Biliyorum, ülkemizde binlerce şehit verildi. Hepsinin acısı dayanılacak
gibi değil. Ama öyle bir gerçek var ki, elini tuttuğunuz, gözüne
baktığınız, saçını okşadığınız birinin bayrağa sarılı bedenini
görmenizin verdiği acı hepsini bastırıyor. Benimki de işte öyle bir
insani duygu… Dün Ali’min Türk Bayrağına sarılı tabutuna dokunduğumda
dayanılmaz acılar çektim! Olamaz ya, olmamalı böyle… Ali daha ne ki!
Hayatının daha baharında o çocuk. Daha o “Cin Ali” olmaktan ne zaman
kurtuldu ki bir kahbenin kahbe kurşununa siper olsun! Kabullenemiyorum
işte! Ah bir kabul edebilsem, işte o zaman ne içimde isyan, ne
gözlerimde yaş, ne de dilimden dökülen öfke kalacak!
Olmuyor, olmuyor, olmuyor…
Çırpındıkça batıyorum. Baktıkça Ali’nin resmine acizleşiyorum. Ne
gözlerimdeki yaşa engel olabiliyorum, ne de yüreğimdeki yangına…
Ben
öğretmenim, binlerce Ali yetiştirdim. Urfa’da da benim Alilerim var!
Onların hepsi de benim ciğerimin bir parçası. Adana Saimbeyli’deki Ali
Çakar neyse, Urfa Birecik’teki Ali Korkmaz ondan farklı mı? O da benim
yüreğim! İnsanın yüreğini ikiye bölmek kolay mı? Yürek kanar be, yürek
bölünür mü? İşte ondan dayanamıyorum!
Ben Saimbeyli’deki Ali’ye ne
demişsem Urfa’daki Ali’ye de aynı şeyi söyledim! Urfa’daki Ali’m her
bayram beni arar, ellerimden öper… Bir Ali’mi ki, hepsi arar… Allah
şahidimdir ki, dün Ali’min tabutu başındayken yine Urfa’dan telefonla
arandım. Benim acım onların da yüreğini yakıyordu! Yeter artık! Diyorum
ya, bir öğretmen olarak yeter! Yeter! Yeter! Ali’ler ölmesin! Bitirin
şu kardeş kavgası. Temizleyin içimizdeki mikropları…
Dedim ya, Ali
küçük yaşta elimizde büyüdü. Onun yaramazlıklarını da gördük, uslu bir
çocuk olduğunu da… Şimdi ne yazsam hep yalan olur. Onun hakkındaki hükmü
rabbim verdi.

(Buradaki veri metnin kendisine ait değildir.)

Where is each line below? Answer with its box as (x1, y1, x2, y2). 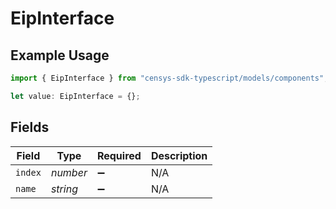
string (50, 182, 78, 196)
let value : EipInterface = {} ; (10, 91, 141, 101)
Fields (10, 119, 50, 136)
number (50, 165, 88, 179)
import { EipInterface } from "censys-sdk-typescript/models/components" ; (10, 73, 329, 83)
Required (96, 148, 142, 162)
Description (150, 148, 208, 162)
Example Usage (10, 47, 110, 64)
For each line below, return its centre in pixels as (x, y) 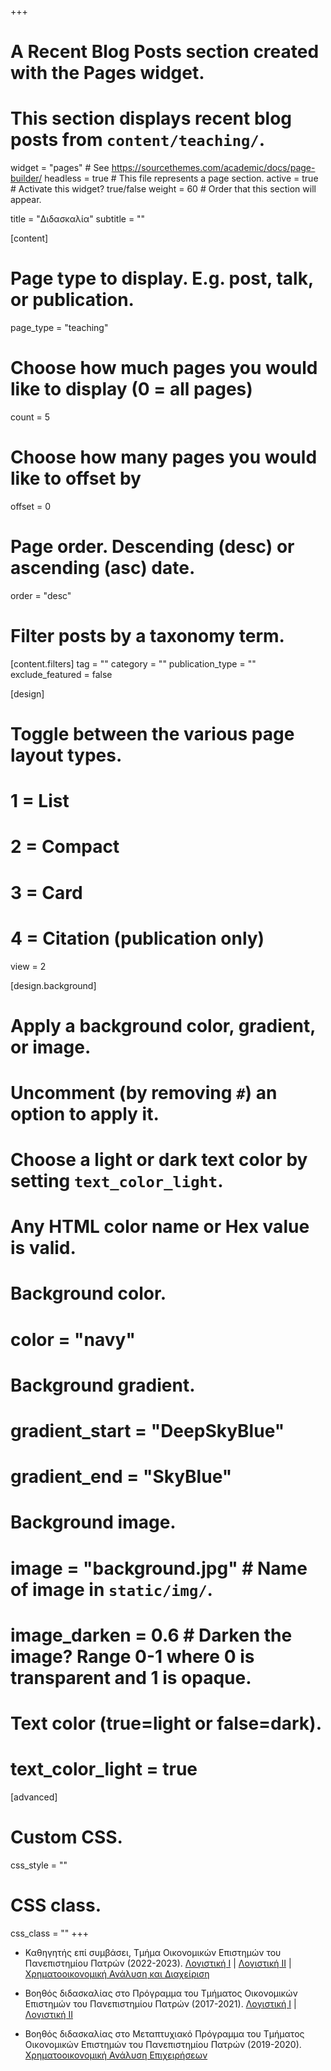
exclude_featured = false (61, 674)
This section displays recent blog (151, 118)
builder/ (26, 178)
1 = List (40, 801)
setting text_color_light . (117, 1181)
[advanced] (34, 1797)
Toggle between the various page (152, 734)
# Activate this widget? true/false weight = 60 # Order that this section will (163, 189)

O mertebelerin en büyüğüne, şehitlik makamına oturdu.
Ondan geriye bize bir hoş seda kaldı. Bir de Ali’nin bana sosyal medyada
özel mesaj olarak yazdıkları… Ben de onu sizlerle paylaşıyorum.
Mekânın cennet olsun yiğidim. Sen rahat ol. Biz yüreğimizi toprağa gömdük. Adına “Şehit Ali” dedik!